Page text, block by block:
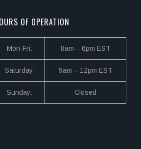
OF OPERATION
Mon-Fri: 8am – 6pm EST
Saturday: 9am – 12pm EST
Sunday: Closed
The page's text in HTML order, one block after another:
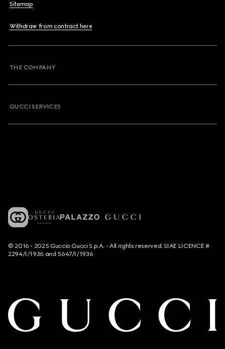
Sitemap
Withdraw from contract here
THE COMPANY
GUCCI SERVICES
© 2016 - 2025 Guccio Gucci S.p.A. - All rights reserved. SIAE LICENCE #
2294/I/1936 and 5647/I/1936
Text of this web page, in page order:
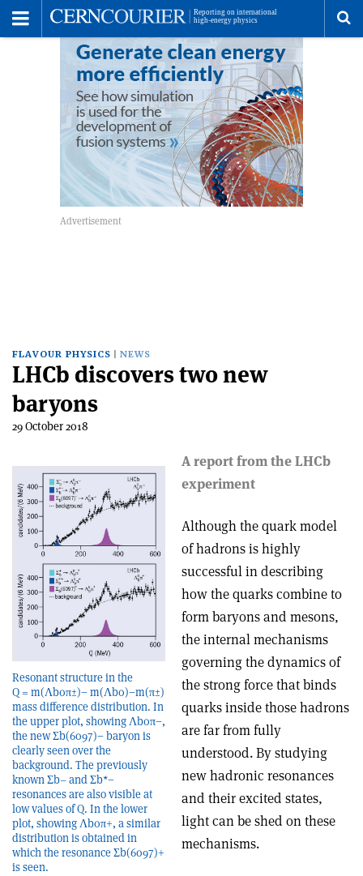
FLAVOUR PHYSICS NEWS
LHCb discovers two new
baryons
29 October 2018
Resonant structure in the
Q = m(Λb0π±)− m(Λb0)−m(π±)
mass difference distribution. In
the upper plot, showing Λb0π−,
the new Σb(6097)− baryon is
clearly seen over the
background. The previously
known Σb– and Σb*−
resonances are also visible at
low values of Q. In the lower
plot, showing Λb0π+, a similar
distribution is obtained in
which the resonance Σb(6097)+
is seen.
A report from the LHCb
experiment
Although the quark model
of hadrons is highly
successful in describing
how the quarks combine to
form baryons and mesons,
the internal mechanisms
governing the dynamics of
the strong force that binds
quarks inside those hadrons
are far from fully
understood. By studying
new hadronic resonances
and their excited states,
light can be shed on these
mechanisms.
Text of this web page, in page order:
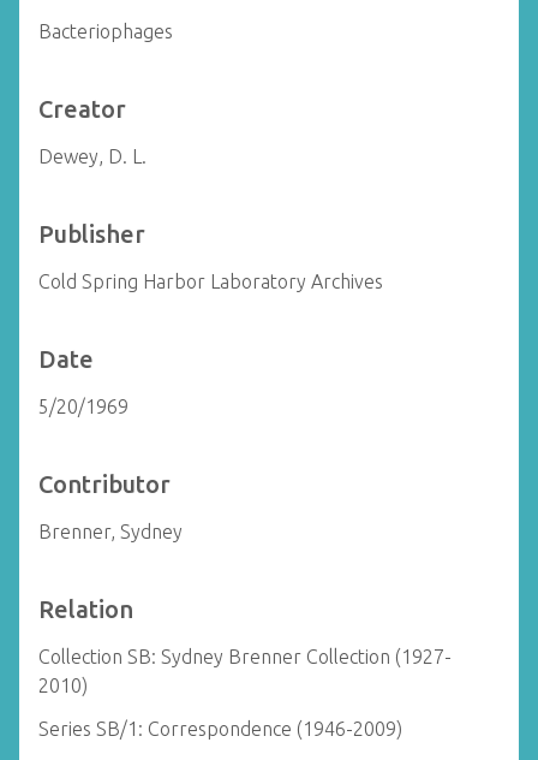
Bacteriophages
Creator
Dewey, D. L.
Publisher
Cold Spring Harbor Laboratory Archives
Date
5/20/1969
Contributor
Brenner, Sydney
Relation
Collection SB: Sydney Brenner Collection (1927-
2010)
Series SB/1: Correspondence (1946-2009)
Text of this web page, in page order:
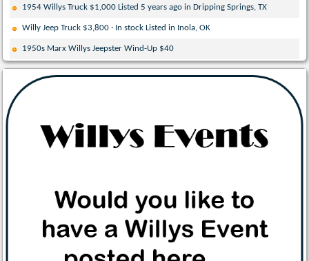
1954 Willys Truck $1,000 Listed 5 years ago in Dripping Springs, TX
Willy Jeep Truck $3,800 · In stock Listed in Inola, OK
1950s Marx Willys Jeepster Wind-Up $40
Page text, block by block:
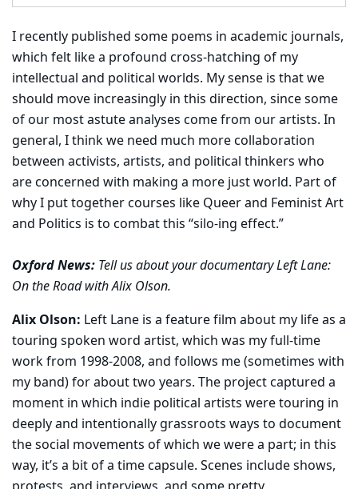
I recently published some poems in academic journals,
which felt like a profound cross-hatching of my
intellectual and political worlds. My sense is that we
should move increasingly in this direction, since some
of our most astute analyses come from our artists. In
general, I think we need much more collaboration
between activists, artists, and political thinkers who
are concerned with making a more just world. Part of
why I put together courses like Queer and Feminist Art
and Politics is to combat this “silo-ing effect.”
Oxford News: Tell us about your documentary Left Lane:
On the Road with Alix Olson.
Alix Olson: Left Lane is a feature film about my life as a
touring spoken word artist, which was my full-time
work from 1998-2008, and follows me (sometimes with
my band) for about two years. The project captured a
moment in which indie political artists were touring in
deeply and intentionally grassroots ways to document
the social movements of which we were a part; in this
way, it’s a bit of a time capsule. Scenes include shows,
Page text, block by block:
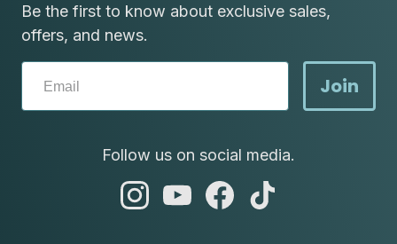
Be the first to know about exclusive sales,
offers, and news.
Join
Follow us on social media.
abc
abc
abc
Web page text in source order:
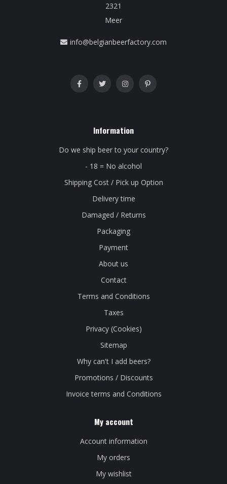
2321
Meer
info@belgianbeerfactory.com
Information
Do we ship beer to your country?
- 18 = No alcohol
Shipping Cost / Pick up Option
Delivery time
Damaged / Returns
Packaging
Payment
About us
Contact
Terms and Conditions
Taxes
Privacy (Cookies)
Sitemap
Why can't I add beers?
Promotions / Discounts
Invoice terms and Conditions
My account
Account information
My orders
My wishlist
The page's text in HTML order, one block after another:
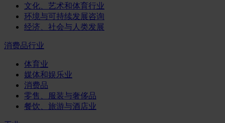
文化、艺术和体育行业
环境与可持续发展咨询
经济、社会与人类发展
消费品行业
体育业
媒体和娱乐业
消费品
零售、服装与奢侈品
餐饮、旅游与酒店业
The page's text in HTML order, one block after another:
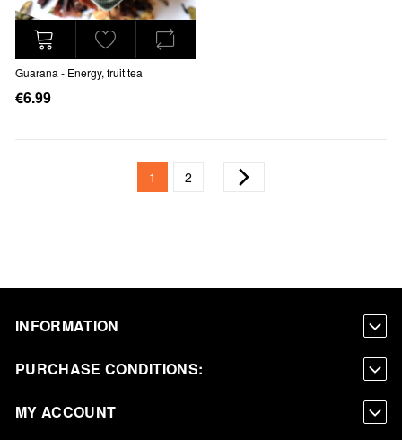
Guarana - Energy, fruit tea
€6.99
PageYou're currently reading page
1 Page
2
INFORMATION
PURCHASE CONDITIONS:
MY ACCOUNT
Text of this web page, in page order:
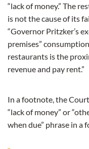
“lack of money.” The
is not the cause of its
“Governor Pritzker’s
premises”
restaurants is the
revenue and pay rent.”
In a footnote, the
“lack of money” or
when due” phrase in a
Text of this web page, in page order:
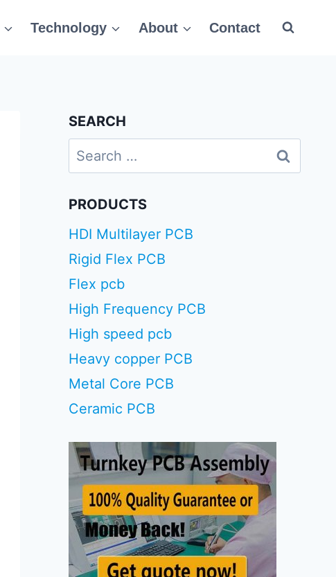
Technology About Contact
SEARCH
Search
for:
PRODUCTS
HDI Multilayer PCB
Rigid Flex PCB
Flex pcb
High Frequency PCB
High speed pcb
Heavy copper PCB
Metal Core PCB
Ceramic PCB
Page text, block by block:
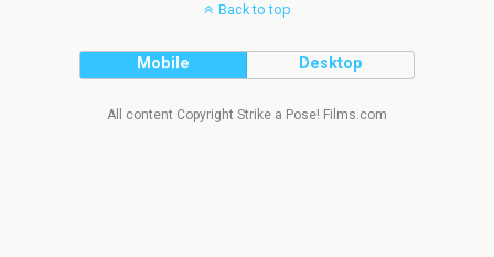
Back to top
Mobile Desktop
All content Copyright Strike a Pose! Films.com
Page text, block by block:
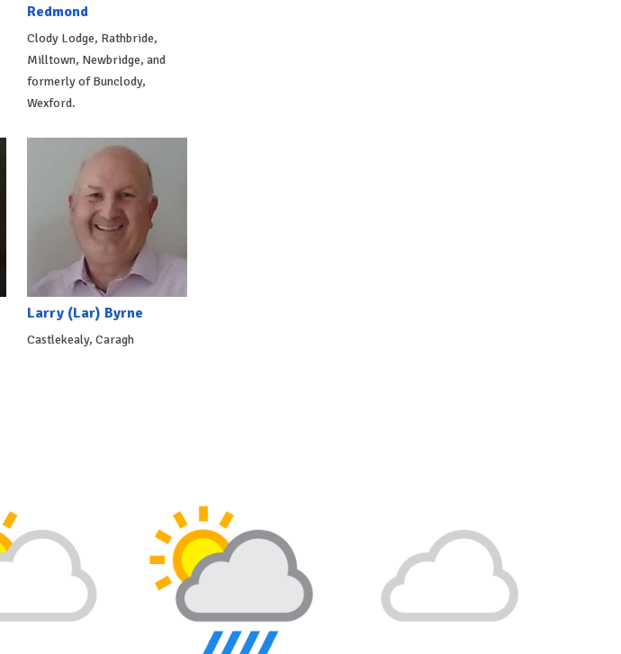
Redmond
Clody Lodge, Rathbride,
Milltown, Newbridge, and
formerly of Bunclody,
Wexford.
Larry (Lar) Byrne
Castlekealy, Caragh
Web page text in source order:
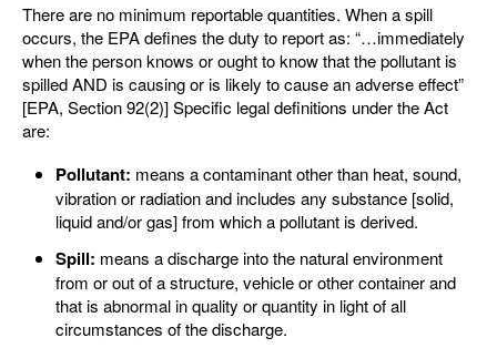
There are no minimum reportable quantities. When a spill
occurs, the EPA defines the duty to report as: “…immediately
when the person knows or ought to know that the pollutant is
spilled AND is causing or is likely to cause an adverse effect”
[EPA, Section 92(2)] Specific legal definitions under the Act
are:
Pollutant: means a contaminant other than heat, sound,
vibration or radiation and includes any substance [solid,
liquid and/or gas] from which a pollutant is derived.
Spill: means a discharge into the natural environment
from or out of a structure, vehicle or other container and
that is abnormal in quality or quantity in light of all
circumstances of the discharge.
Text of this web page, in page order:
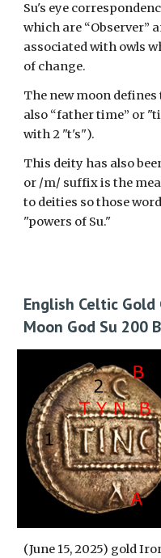
Su's eye
which are “Observer”
associated with owls
of change.
The new moon
also “father time” or
with 2 "t's").
This deity has also
or /m/ suffix is the
to deities so those
"powers of Su."
English Celtic Gold
Moon God Su 200
(June 15, 2025) gold
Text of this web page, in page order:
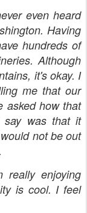
even heard
Having
hundreds of
Although
it's okay. I
me that our
asked how that
was that it
not be out
really enjoying
is cool. I feel
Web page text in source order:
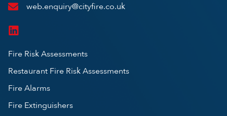
web.enquiry@cityfire.co.uk
Fire Risk Assessments
Restaurant Fire Risk Assessments
Fire Alarms
Fire Extinguishers
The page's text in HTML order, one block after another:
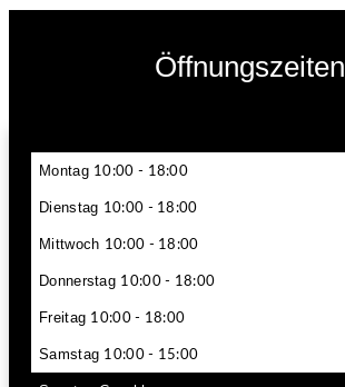
Öffnungszeiten
Montag 10:00 - 18:00
Dienstag 10:00 - 18:00
Mittwoch 10:00 - 18:00
Donnerstag 10:00 - 18:00
Freitag 10:00 - 18:00
Samstag 10:00 - 15:00
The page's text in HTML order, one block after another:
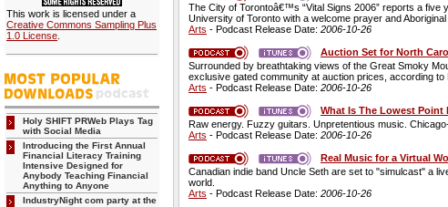
This work is licensed under a
Creative Commons Sampling Plus
1.0 License
Holy SHIFT PRWeb Plays Tag
with Social Media
Introducing the First Annual
Financial Literacy Training
Intensive Designed for
Anybody Teaching Financial
Anything to Anyone
IndustryNight com party at the
The City of Torontoâ€™s “Vital Signs 2006” reports a five
University of Toronto with a welcome prayer and
Arts - Podcast Release Date: 2006-10-26
Auction Set for North
Surrounded by breathtaking views of the Great Smoky
exclusive gated community at auction prices, according
Arts - Podcast Release Date: 2006-10-26
What Is The Lowest Point
Raw energy. Fuzzy guitars. Unpretentious music.
Arts - Podcast Release Date: 2006-10-26
Real Music for a Virtual
Canadian indie band Uncle Seth are set to "simulcast" a
world.
Arts - Podcast Release Date: 2006-10-26
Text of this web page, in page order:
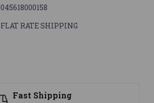
045618000158
FLAT RATE SHIPPING
Fast Shipping
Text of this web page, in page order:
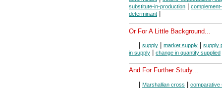
substitute-in-production
determinant
Or For A Little Background...
supply market supply
supply
in supply
change in quantity supplied
And For Further Study...
| Marshallian cross | comparative
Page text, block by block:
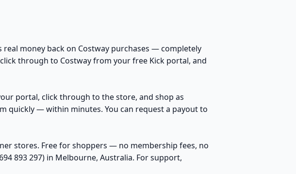
real money back on Costway purchases — completely
through to Costway from your free Kick portal, and
portal, click through to the store, and shop as
quickly — within minutes. You can request a payout to
stores. Free for shoppers — no membership fees, no
893 297) in Melbourne, Australia. For support,
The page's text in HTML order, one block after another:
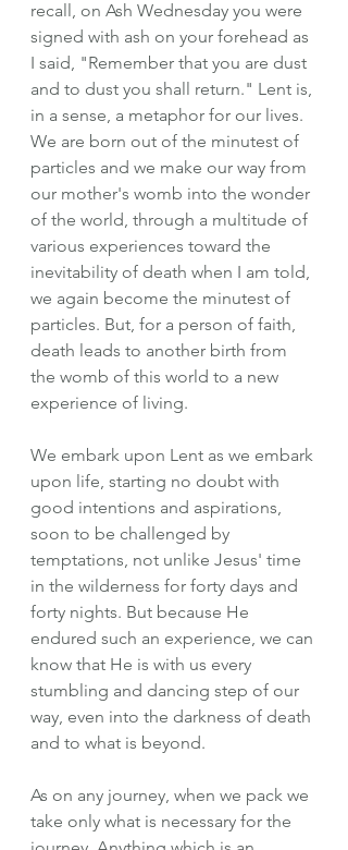
recall, on Ash Wednesday you were
signed with ash on your forehead as
I said, "Remember that you are dust
and to dust you shall return." Lent is,
in a sense, a metaphor for our lives.
We are born out of the minutest of
particles and we make our way from
our mother's womb into the wonder
of the world, through a multitude of
various experiences toward the
inevitability of death when I am told,
we again become the minutest of
particles. But, for a person of faith,
death leads to another birth from
the womb of this world to a new
experience of living.
We embark upon Lent as we embark
upon life, starting no doubt with
good intentions and aspirations,
soon to be challenged by
temptations, not unlike Jesus' time
in the wilderness for forty days and
forty nights. But because He
endured such an experience, we can
know that He is with us every
stumbling and dancing step of our
way, even into the darkness of death
and to what is beyond.
As on any journey, when we pack we
take only what is necessary for the
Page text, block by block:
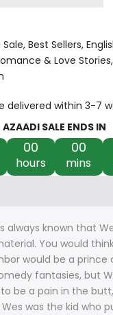
Sale Best Sellers
& Love Stories
delivered within 3-7
AZAADI SALE ENDS IN
00
hours
00
mins
always known that
You would
would be a prince
fantasies, but
be a pain in the
was the kid who
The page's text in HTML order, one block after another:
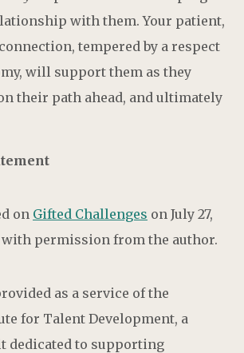
with them. Your patient,
tempered by a respect
will support them as they
their path ahead, and ultimately
on Gifted Challenges on July 27,
with permission from the author.
as a service of the
for Talent Development, a
dedicated to supporting
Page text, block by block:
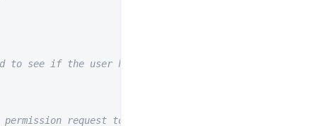
to see if the user has already connected to a wallet.
request to switch wallet
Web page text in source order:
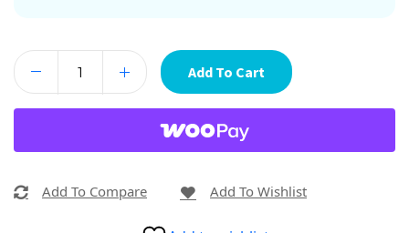
Add To Cart
Add To Compare Add To Wishlist
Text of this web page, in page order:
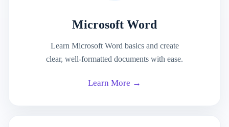
Microsoft Word
Learn Microsoft Word basics and create
clear, well-formatted documents with ease.
Learn More →
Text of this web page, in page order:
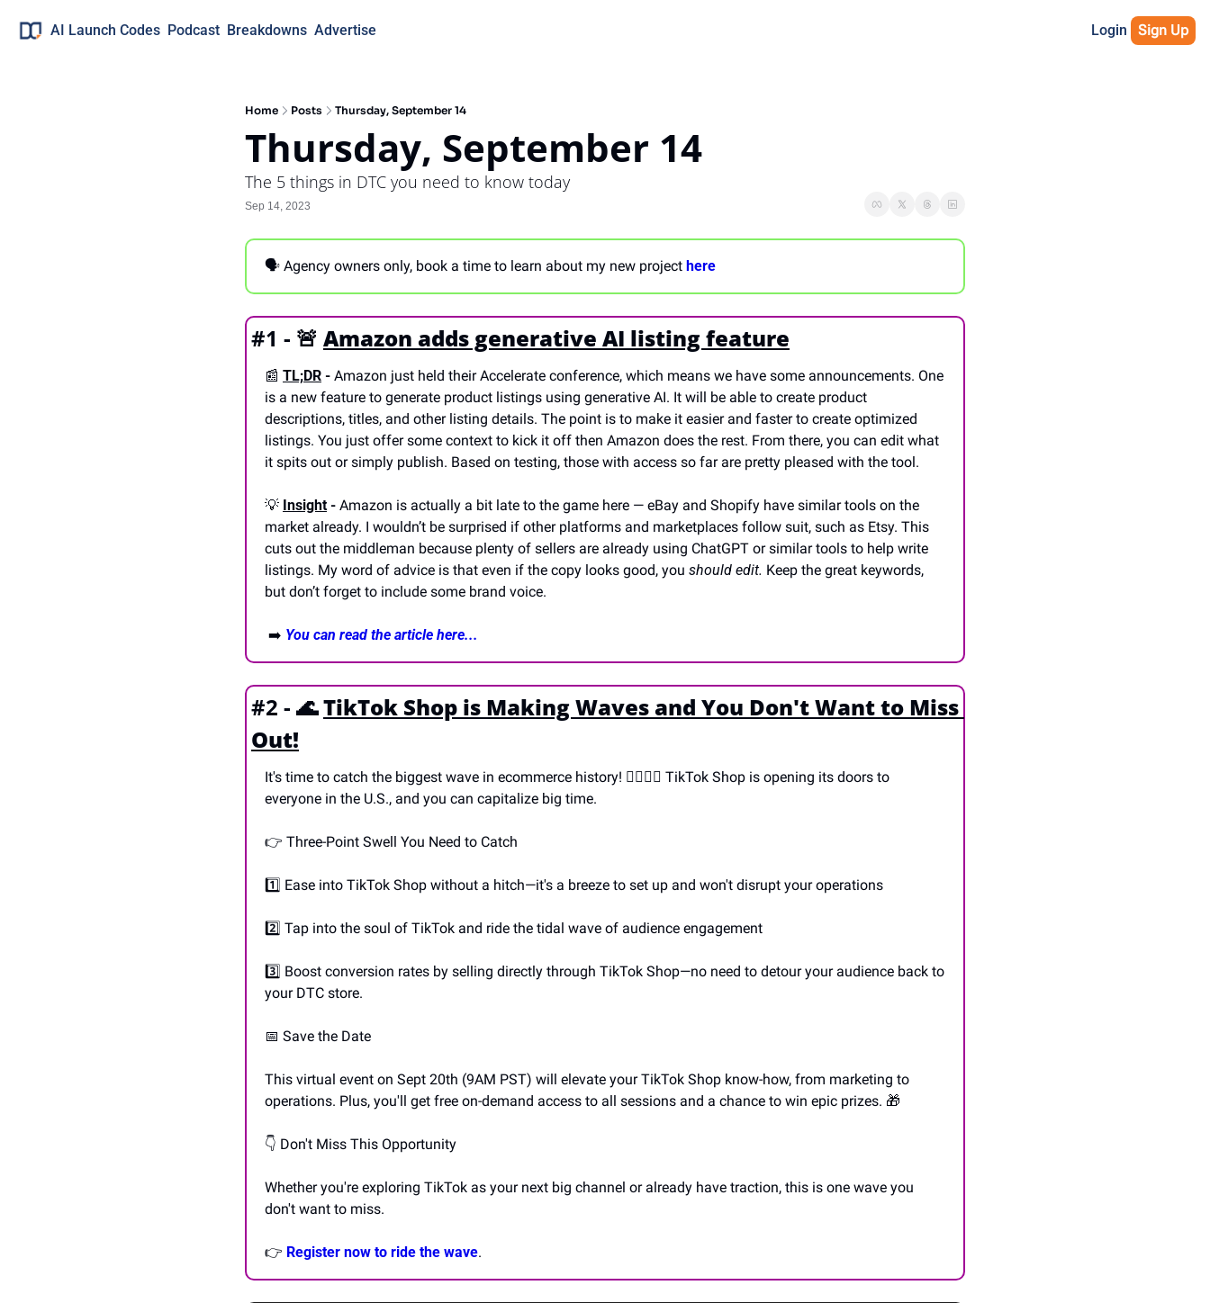
AI Launch Codes Podcast Breakdowns Advertise Login Sign Up
Home Posts Thursday, September 14
Thursday, September 14
The 5 things in DTC you need to know today
Sep 14, 2023
🗣 Agency owners only, book a time to learn about my new project here
#1 - 🚨 Amazon adds generative AI listing feature
📰 TL;DR - Amazon just held their Accelerate conference, which means we have some announcements. One
is a new feature to generate product listings using generative AI. It will be able to create product
descriptions, titles, and other listing details. The point is to make it easier and faster to create optimized
listings. You just offer some context to kick it off then Amazon does the rest. From there, you can edit what
it spits out or simply publish. Based on testing, those with access so far are pretty pleased with the tool.
💡 Insight - Amazon is actually a bit late to the game here — eBay and Shopify have similar tools on the
market already. I wouldn’t be surprised if other platforms and marketplaces follow suit, such as Etsy. This
cuts out the middleman because plenty of sellers are already using ChatGPT or similar tools to help write
listings. My word of advice is that even if the copy looks good, you should edit. Keep the great keywords,
but don’t forget to include some brand voice.
➡️ You can read the article here...
#2 - 🌊TikTok Shop is Making Waves and You Don't Want to Miss
Out!
It's time to catch the biggest wave in ecommerce history! 🏄‍♀️🏄‍♂️ TikTok Shop is opening its doors to
everyone in the U.S., and you can capitalize big time.
👉 Three-Point Swell You Need to Catch
1️⃣ Ease into TikTok Shop without a hitch—it's a breeze to set up and won't disrupt your operations
2️⃣ Tap into the soul of TikTok and ride the tidal wave of audience engagement
3️⃣ Boost conversion rates by selling directly through TikTok Shop—no need to detour your audience back to
your DTC store.
📅 Save the Date
This virtual event on Sept 20th (9AM PST) will elevate your TikTok Shop know-how, from marketing to
operations. Plus, you'll get free on-demand access to all sessions and a chance to win epic prizes. 🎁
👇 Don't Miss This Opportunity
Whether you're exploring TikTok as your next big channel or already have traction, this is one wave you
don't want to miss.
👉 Register now to ride the wave.

○ ○ ○ ○ ○ ○ ○

• [Your instructions]: Among the entries above, how many lines hold the string "quantity"? Respond with nothing but the number.

• [Finished exercise]: 2